* [What you have to do] Extract the lines from the first one in the records below through the line containing "Deutschen Und In", keeping both ends and leaving out any pictures.

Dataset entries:
§

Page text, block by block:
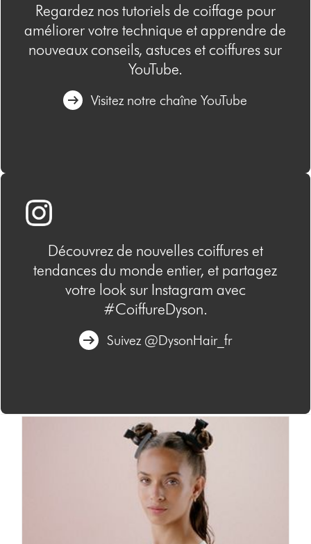
Regardez nos tutoriels de coiffage pour
améliorer votre technique et apprendre de
nouveaux conseils, astuces et coiffures sur
YouTube.
Visitez notre chaîne YouTube
Découvrez de nouvelles coiffures et
tendances du monde entier, et partagez
votre look sur Instagram avec
#CoiffureDyson.
Suivez @DysonHair_fr
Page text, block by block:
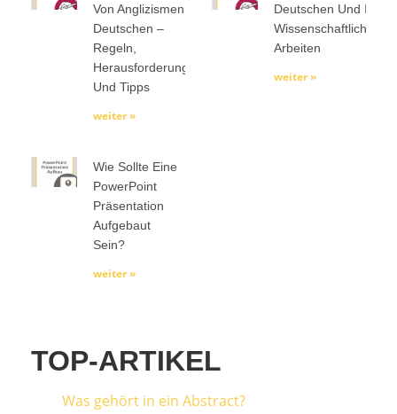
Von Anglizismen Im
Deutschen –
Regeln,
Herausforderungen
Und Tipps
weiter »
Deutschen Und In
Wissenschaftlichen
Arbeiten
weiter »
Wie Sollte Eine
PowerPoint
Präsentation
Aufgebaut
Sein?
weiter »
TOP-ARTIKEL
Was gehört in ein Abstract?
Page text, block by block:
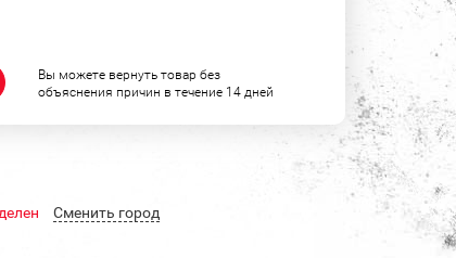
Вы можете вернуть товар без
объяснения причин в течение 14 дней
Cменить город
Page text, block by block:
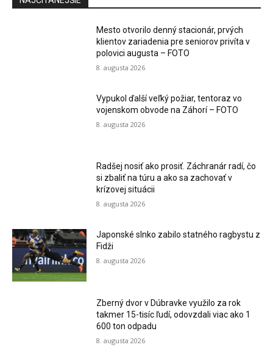
Mesto otvorilo denný stacionár, prvých
klientov zariadenia pre seniorov privíta v
polovici augusta – FOTO
8. augusta 2026
Vypukol ďalší veľký požiar, tentoraz vo
vojenskom obvode na Záhorí – FOTO
8. augusta 2026
Radšej nosiť ako prosiť. Záchranár radí, čo
si zbaliť na túru a ako sa zachovať v
krízovej situácii
8. augusta 2026
Japonské slnko zabilo statného ragbystu z
Fidži
8. augusta 2026
Zberný dvor v Dúbravke využilo za rok
takmer 15-tisíc ľudí, odovzdali viac ako 1
600 ton odpadu
8. augusta 2026
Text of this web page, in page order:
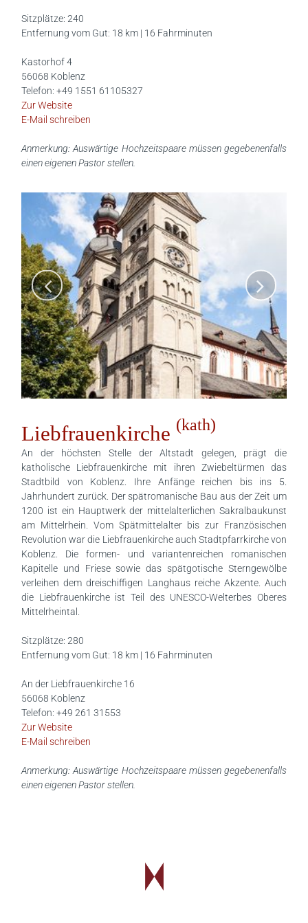
Sitzplätze: 240
Entfernung vom Gut: 18 km | 16 Fahrminuten
Kastorhof 4
56068 Koblenz
Telefon: +49 1551 61105327
Zur Website
E-Mail schreiben
Anmerkung: Auswärtige Hochzeitspaare müssen gegebenenfalls
einen eigenen Pastor stellen.
Liebfrauenkirche (kath)
An der höchsten Stelle der Altstadt gelegen, prägt die
katholische Liebfrauenkirche mit ihren Zwiebeltürmen das
Stadtbild von Koblenz. Ihre Anfänge reichen bis ins 5.
Jahrhundert zurück. Der spätromanische Bau aus der Zeit um
1200 ist ein Hauptwerk der mittelalterlichen Sakralbaukunst
am Mittelrhein. Vom Spätmittelalter bis zur Französischen
Revolution war die Liebfrauenkirche auch Stadtpfarrkirche von
Koblenz. Die formen- und variantenreichen romanischen
Kapitelle und Friese sowie das spätgotische Sterngewölbe
verleihen dem dreischiffigen Langhaus reiche Akzente. Auch
die Liebfrauenkirche ist Teil des UNESCO-Welterbes Oberes
Mittelrheintal.
Sitzplätze: 280
Entfernung vom Gut: 18 km | 16 Fahrminuten
An der Liebfrauenkirche 16
56068 Koblenz
Telefon: +49 261 31553
Zur Website
E-Mail schreiben
Anmerkung: Auswärtige Hochzeitspaare müssen gegebenenfalls
einen eigenen Pastor stellen.
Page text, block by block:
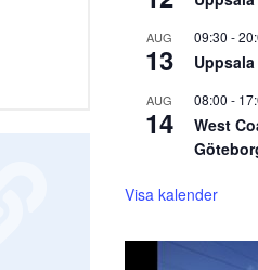
AUG
13
09:30 -
AUG
14
08:00 -
West
Visa kalender
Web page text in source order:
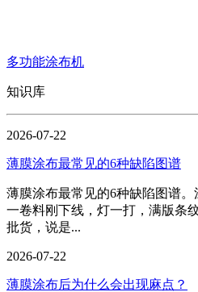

§

* [Solution for this problem]
Page text, block by block:
Regardez nos tutoriels de coiffage pour
améliorer votre technique et apprendre de
nouveaux conseils, astuces et coiffures sur
YouTube.
Visitez notre chaîne YouTube
Découvrez de nouvelles coiffures et
tendances du monde entier, et partagez
votre look sur Instagram avec
#CoiffureDyson.
Suivez @DysonHair_fr
Page text, block by block:
Von Anglizismen Im
Deutschen –
Regeln,
Herausforderungen
Und Tipps
weiter »
Deutschen Und In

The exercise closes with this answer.